Couples therapy, also occasionally referred to as marriage counseling, is a form of psychotherapy geared towards improving intimate relationships. Couples therapy can address a range of issues including affairs, interpersonal conflict, lies and deception, forgiveness and more.
Developed by Ellyn Bader and Peter Pearson in the 1980s, the developmental model of couples therapy does not focus on pathology but instead emphasizes the role of development in relationships. This model compares adulthood development of relationships to childhood procession through typical developmental stages. According to the model, it is natural for relationships to change as partners spend more time together and develop as a team.

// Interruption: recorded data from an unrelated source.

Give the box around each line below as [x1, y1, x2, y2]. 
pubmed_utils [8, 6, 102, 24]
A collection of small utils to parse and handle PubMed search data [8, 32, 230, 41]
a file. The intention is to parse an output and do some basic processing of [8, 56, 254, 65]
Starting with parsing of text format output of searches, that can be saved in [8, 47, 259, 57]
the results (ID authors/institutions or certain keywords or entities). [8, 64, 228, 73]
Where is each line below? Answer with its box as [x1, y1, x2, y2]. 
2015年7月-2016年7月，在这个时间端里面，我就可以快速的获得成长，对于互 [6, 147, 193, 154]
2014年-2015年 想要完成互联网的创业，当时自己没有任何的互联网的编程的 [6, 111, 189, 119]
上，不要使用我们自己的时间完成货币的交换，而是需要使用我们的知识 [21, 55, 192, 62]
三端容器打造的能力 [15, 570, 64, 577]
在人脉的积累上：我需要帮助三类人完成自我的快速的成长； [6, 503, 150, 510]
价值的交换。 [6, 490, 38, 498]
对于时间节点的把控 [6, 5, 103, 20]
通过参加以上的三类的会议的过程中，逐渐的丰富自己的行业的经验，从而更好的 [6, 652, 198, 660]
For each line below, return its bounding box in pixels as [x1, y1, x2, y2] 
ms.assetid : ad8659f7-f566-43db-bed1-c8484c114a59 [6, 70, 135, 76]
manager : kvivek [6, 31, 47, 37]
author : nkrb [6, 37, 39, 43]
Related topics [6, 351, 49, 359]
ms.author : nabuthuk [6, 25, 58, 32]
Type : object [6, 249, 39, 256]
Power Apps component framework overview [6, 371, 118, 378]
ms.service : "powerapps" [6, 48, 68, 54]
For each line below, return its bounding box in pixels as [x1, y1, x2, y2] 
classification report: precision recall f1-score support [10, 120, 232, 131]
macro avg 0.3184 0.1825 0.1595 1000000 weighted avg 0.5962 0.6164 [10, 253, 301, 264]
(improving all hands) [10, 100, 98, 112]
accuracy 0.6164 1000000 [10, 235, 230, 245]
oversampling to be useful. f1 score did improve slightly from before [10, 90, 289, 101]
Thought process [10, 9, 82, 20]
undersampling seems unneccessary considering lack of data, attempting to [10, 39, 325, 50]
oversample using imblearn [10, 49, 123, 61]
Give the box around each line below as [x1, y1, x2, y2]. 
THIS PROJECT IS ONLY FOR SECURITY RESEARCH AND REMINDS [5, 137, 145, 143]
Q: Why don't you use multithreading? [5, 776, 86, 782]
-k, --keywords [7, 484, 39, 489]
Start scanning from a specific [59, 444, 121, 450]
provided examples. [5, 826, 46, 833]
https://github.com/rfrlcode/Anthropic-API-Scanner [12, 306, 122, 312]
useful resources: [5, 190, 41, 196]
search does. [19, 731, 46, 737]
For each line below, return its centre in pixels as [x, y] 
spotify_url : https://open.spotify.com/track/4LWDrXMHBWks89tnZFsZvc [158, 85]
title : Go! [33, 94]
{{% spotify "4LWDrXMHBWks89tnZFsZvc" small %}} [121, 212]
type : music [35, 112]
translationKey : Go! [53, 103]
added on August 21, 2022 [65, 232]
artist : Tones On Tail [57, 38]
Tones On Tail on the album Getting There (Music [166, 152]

Because partners do not always change in the same way or at the same time, potential challenges may develop over the course of the relationship. Conflict may arise when couples are not able to manage a new developmental stage, for example, or when each partner is in a different stage.
Emotionally Focused Therapy (EFT) is a well-known humanistic approach to psychotherapy formulated in the 1980’s and developed in tandem with the science of adult attachment, a profound developmental theory of personality and intimate relationships. This science has expanded our understanding of individual dysfunction and health as well as the nature of love relationships and family bonds. Attachment views human beings as innately relational, social and wired for intimate bonding with others. The EFT model prioritizes emotion and emotional regulation as the key organizing agents in individual experience and key relationship interactions.

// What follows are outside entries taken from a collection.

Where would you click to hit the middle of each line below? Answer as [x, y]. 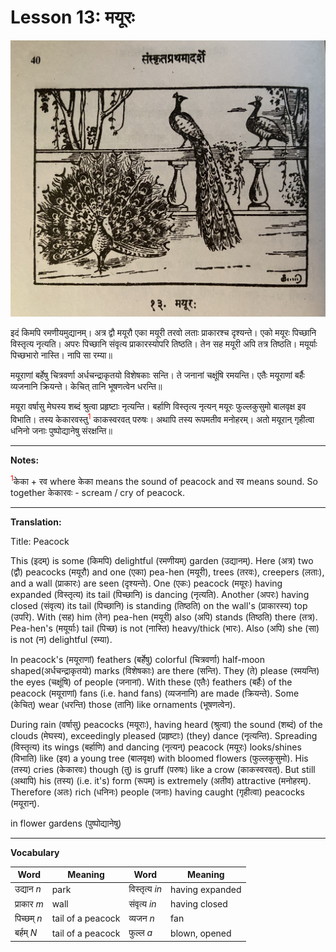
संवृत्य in [142, 903]
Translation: [36, 522]
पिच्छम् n [28, 918]
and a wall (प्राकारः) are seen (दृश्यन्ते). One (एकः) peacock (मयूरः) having [146, 583]
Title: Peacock [40, 541]
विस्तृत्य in [145, 889]
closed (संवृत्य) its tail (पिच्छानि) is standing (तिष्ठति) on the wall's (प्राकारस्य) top [159, 605]
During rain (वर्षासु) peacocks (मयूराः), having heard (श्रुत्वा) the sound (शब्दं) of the [166, 724]
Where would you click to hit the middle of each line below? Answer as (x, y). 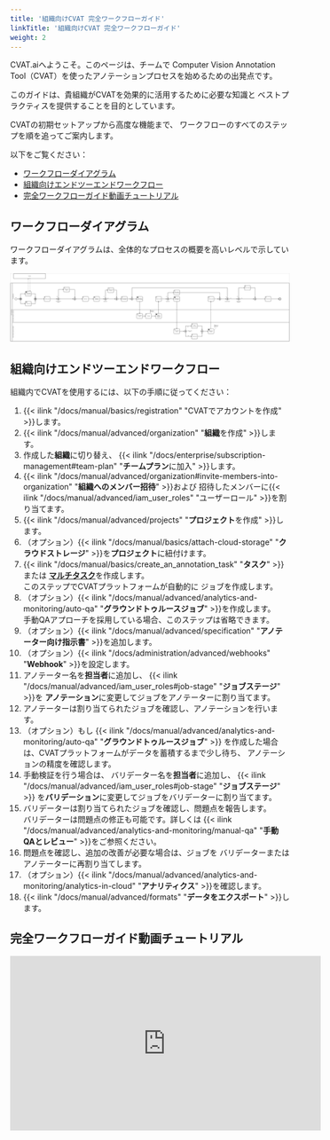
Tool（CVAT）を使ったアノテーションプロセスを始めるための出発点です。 (144, 76)
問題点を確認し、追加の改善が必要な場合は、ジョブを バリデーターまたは (156, 853)
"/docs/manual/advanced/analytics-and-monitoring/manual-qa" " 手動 (151, 830)
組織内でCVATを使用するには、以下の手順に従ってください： (121, 392)
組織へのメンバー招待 (117, 487)
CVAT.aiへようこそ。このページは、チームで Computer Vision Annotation (143, 65)
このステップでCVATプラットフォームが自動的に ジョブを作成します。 (150, 586)
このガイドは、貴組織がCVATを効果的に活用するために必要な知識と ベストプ (149, 95)
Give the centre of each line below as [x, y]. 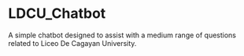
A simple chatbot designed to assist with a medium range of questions [122, 35]
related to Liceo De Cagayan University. [72, 43]
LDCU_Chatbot [57, 14]
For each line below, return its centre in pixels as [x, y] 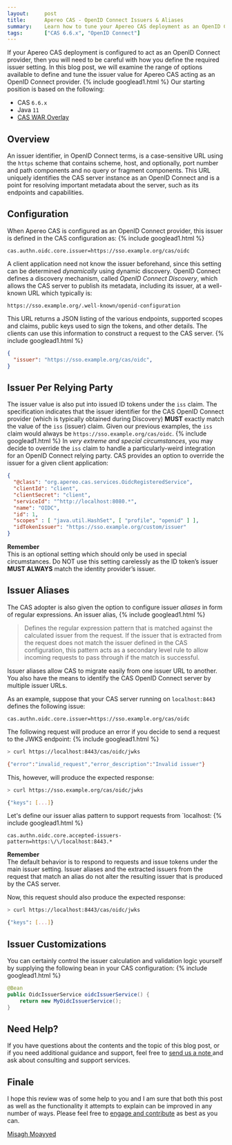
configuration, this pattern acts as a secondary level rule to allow [116, 650]
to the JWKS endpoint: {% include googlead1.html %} [83, 739]
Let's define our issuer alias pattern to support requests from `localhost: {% [115, 816]
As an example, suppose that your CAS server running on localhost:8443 [111, 698]
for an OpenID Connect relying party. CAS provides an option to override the [116, 456]
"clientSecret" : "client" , [52, 495]
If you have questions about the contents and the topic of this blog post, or [113, 1045]
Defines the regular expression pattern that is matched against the [118, 628]
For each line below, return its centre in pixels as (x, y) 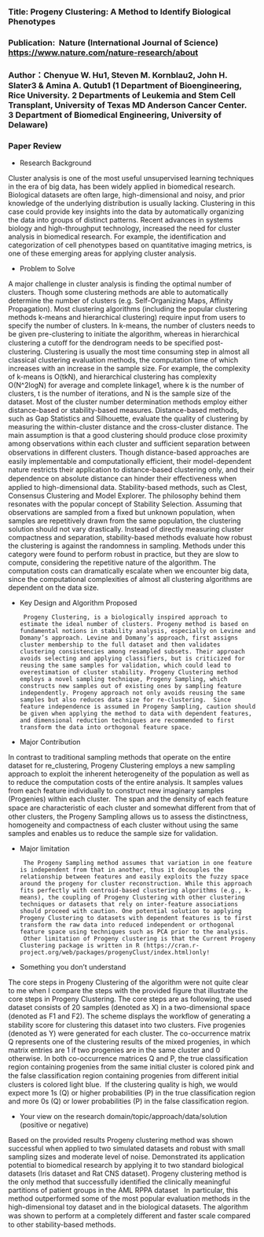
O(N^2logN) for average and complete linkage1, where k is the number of (126, 385)
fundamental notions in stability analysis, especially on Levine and (137, 631)
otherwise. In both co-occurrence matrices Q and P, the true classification (128, 1058)
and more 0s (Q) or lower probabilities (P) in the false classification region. (128, 1101)
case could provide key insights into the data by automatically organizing (126, 212)
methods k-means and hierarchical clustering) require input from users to (127, 318)
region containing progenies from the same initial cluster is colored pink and (131, 1067)
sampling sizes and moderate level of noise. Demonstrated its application (126, 1157)
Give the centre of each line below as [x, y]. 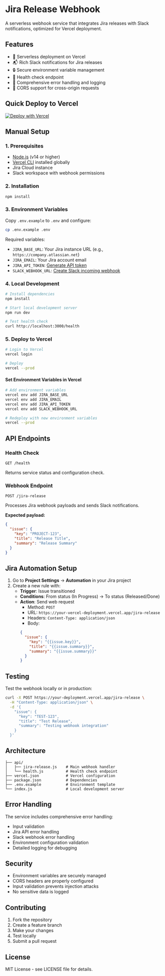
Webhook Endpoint [29, 485]
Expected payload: [25, 515]
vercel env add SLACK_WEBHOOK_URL [41, 409]
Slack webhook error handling [44, 837]
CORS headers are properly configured [53, 881]
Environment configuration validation [50, 842]
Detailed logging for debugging [45, 847]
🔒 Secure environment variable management [58, 70]
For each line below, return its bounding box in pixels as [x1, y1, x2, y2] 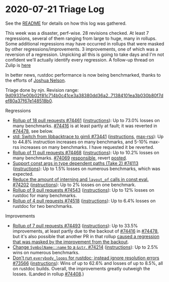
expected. [12, 171, 34, 177]
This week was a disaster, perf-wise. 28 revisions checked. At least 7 [5, 30, 149, 36]
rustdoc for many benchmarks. [12, 192, 77, 198]
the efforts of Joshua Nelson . [5, 77, 67, 83]
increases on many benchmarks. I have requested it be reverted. [20, 144, 155, 150]
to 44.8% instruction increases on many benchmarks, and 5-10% [12, 139, 148, 145]
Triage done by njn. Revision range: [5, 87, 79, 93]
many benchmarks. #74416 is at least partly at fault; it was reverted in [12, 123, 157, 129]

Although a person’s sexual or romantic orientation or gender identity may not be a source of distress, people who identify as lesbian, gay, bisexual, transgender, queer, questioning, asexual, or any other orientation or gender identity may find that the social stigma of living as a minority is a source of stress or anxiety.
Despite rapidly growing cultural acceptance of diverse sexual and romantic orientations and gender identifications, oppression, discrimination, and marginalization of LGBTQ people persists. Coping with discrimination and oppression, coming out to one’s family, and sorting out an “authentic” sense of self in the face of social expectations and pressures can lead to higher levels of depression, anxiety, substance use, and other mental health concerns for LGBTQ people.

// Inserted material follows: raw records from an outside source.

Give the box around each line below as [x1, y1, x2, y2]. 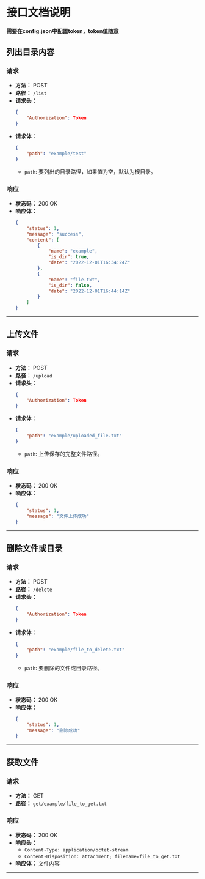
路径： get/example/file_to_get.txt [15, 799, 107, 807]
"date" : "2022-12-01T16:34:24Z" [48, 259, 131, 266]
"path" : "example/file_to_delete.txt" [26, 647, 125, 653]
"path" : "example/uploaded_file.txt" [26, 432, 123, 439]
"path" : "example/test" [26, 150, 87, 157]
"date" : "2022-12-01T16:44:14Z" [48, 288, 131, 294]
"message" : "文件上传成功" [26, 513, 90, 519]
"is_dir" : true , [48, 254, 90, 260]
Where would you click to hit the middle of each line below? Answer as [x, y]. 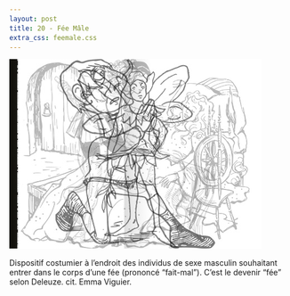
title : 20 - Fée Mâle [49, 28]
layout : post [33, 19]
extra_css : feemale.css [53, 37]
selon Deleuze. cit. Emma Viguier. [70, 282]
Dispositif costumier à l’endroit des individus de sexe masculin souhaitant [143, 263]
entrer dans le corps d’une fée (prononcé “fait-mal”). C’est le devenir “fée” [145, 273]
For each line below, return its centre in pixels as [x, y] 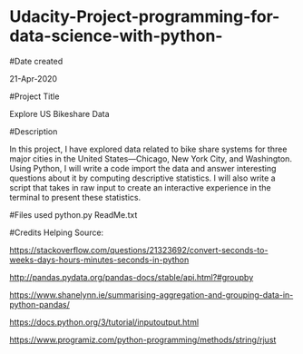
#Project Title [34, 96]
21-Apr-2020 [33, 78]
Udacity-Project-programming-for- [145, 17]
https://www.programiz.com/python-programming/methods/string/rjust [143, 339]
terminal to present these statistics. [75, 197]
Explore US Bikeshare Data [60, 113]
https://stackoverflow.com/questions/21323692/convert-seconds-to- [139, 250]
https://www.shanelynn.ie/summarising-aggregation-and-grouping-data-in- [151, 295]
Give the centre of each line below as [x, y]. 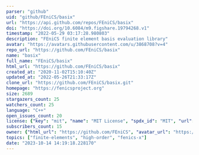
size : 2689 [20, 94]
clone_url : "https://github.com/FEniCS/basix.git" [70, 83]
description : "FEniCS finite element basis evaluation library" [87, 39]
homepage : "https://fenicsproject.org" [55, 88]
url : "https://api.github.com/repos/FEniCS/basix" [70, 22]
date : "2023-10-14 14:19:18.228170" [51, 143]
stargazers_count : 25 [33, 99]
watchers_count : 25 [30, 105]
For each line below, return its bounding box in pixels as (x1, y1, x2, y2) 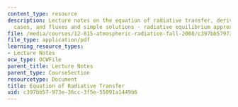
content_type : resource (7, 10, 78, 18)
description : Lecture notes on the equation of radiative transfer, (7, 17, 214, 24)
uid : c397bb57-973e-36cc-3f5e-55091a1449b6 (7, 89, 138, 96)
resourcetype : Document (7, 75, 78, 83)
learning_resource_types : (7, 43, 84, 50)
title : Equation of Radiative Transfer (7, 82, 125, 89)
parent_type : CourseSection (7, 69, 91, 76)
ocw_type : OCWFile (7, 56, 62, 63)
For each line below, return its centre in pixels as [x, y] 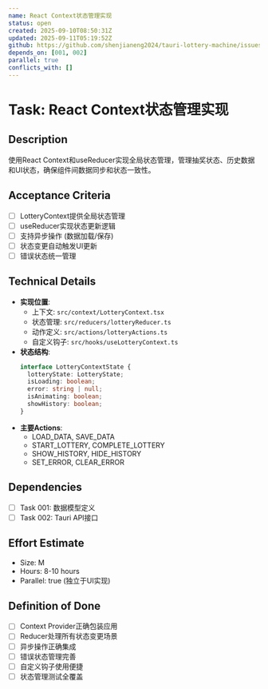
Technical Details [52, 282]
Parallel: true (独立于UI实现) [65, 580]
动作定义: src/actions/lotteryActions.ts [100, 332]
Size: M [32, 562]
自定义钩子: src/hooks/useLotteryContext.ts [105, 341]
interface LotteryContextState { [75, 367]
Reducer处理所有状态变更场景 [69, 636]
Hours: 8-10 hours [49, 571]

The Psychobiological Approach to Couples Therapy® (PACT) relies on the application of research in neuroscience and attachment theory to improve interactions between couples. This approach, which was developed by Stan Tatkin, aims to help couples notice their reactions as they occur and learn how to better address one another's attachment needs. Couples seeking professional help to address relationship issues and/or develop or strengthen a long-term relationship may find PACT a helpful approach.
Sex therapy is a type of talk therapy that’s designed to help individuals and couples address medical, psychological, personal, or interpersonal factors impacting sexual satisfaction. The goal of sex therapy is to help people move past physical and emotional challenges to have a satisfying relationship and pleasurable sex life.